Everolimus is used concurrently with cyclosporine in the form of a microemulsion, basiliximab and GCS.
It is not recommended to use together with powerful inhibitors of CYP3A4 (ketoconazole, itraconazole, voriconazole, clarithromycin, telithromycin, ritonavir) and inducers (rifampicin, rifabutin), unless the expected benefit of therapy exceeds the potential risk.
It is necessary to monitor the concentrations of everolimus in the blood with simultaneous use with inducers or inhibitors of CYP3A4 and after their cancellation.
During the treatment period, patients should be monitored to detect skin lesions; It is necessary to minimize the impact of UV radiation, sunlight, use appropriate sunscreen. The risk of skin lesions is associated with the duration and intensity of immunosuppression, than with the use of a particular drug. Excessive immunosuppression predisposes to the development of infections, especially opportunistic infections. There are reports of the development of fatal infections and sepsis.
Within 3 months after transplantation, it is recommended to carry out the prevention of CMV infection (in patients with an increased risk of infection).
The combined use of everolimus with cyclosporine (microemulsion) increases serum cholesterol and TG, which may require appropriate treatment. Patients should be observed to identify hyperlipidemia, if necessary, to treat lipid-lowering drugs and prescribe the appropriate diet.
In case of detection of hyperlipidemia in the appointment of immunosuppressive drugs, it is necessary to assess the risk / benefit ratio.
The risk / benefit ratio of everolimus therapy should be evaluated in patients with severe refractory hyperlipidemia. Patients receiving HMG-CoA reductase inhibitors and / or fibrates should be monitored for adverse events caused by the above drugs.

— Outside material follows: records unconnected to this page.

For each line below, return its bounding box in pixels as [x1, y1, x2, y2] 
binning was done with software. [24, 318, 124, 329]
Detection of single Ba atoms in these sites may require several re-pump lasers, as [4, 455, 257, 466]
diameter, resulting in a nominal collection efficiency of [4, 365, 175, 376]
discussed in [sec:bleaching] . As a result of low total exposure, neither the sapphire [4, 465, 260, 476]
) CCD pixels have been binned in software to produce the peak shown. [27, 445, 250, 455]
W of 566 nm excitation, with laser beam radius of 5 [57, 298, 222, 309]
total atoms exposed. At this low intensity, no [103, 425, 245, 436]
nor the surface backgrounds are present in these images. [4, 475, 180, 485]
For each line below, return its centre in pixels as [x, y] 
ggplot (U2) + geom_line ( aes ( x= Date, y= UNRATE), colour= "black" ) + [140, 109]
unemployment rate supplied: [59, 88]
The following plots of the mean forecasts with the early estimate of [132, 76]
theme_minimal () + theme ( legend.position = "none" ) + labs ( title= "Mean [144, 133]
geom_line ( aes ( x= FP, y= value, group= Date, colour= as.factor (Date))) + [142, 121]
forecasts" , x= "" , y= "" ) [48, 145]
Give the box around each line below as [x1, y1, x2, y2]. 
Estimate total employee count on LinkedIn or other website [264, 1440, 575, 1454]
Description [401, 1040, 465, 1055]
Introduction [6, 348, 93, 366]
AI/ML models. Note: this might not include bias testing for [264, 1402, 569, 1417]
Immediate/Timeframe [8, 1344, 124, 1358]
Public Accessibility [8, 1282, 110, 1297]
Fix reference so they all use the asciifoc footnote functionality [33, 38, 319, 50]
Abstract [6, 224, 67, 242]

During the treatment, all patients are recommended control of kidney function. When the QC is increased, the question of correction of immunosuppressive therapy (reduction of the dose of cyclosporine) should be solved.
Care should be taken when using other drugs that have a negative effect on kidney function. There are limited data on the use of everolimus in children with kidney transplantation.
Patients with hepatic insufficiency should carefully monitor the basal concentration of everolimus in whole blood.
Women of childbearing age should be recommended to use effective methods of contraception during treatment and for 8 weeks after the end of therapy.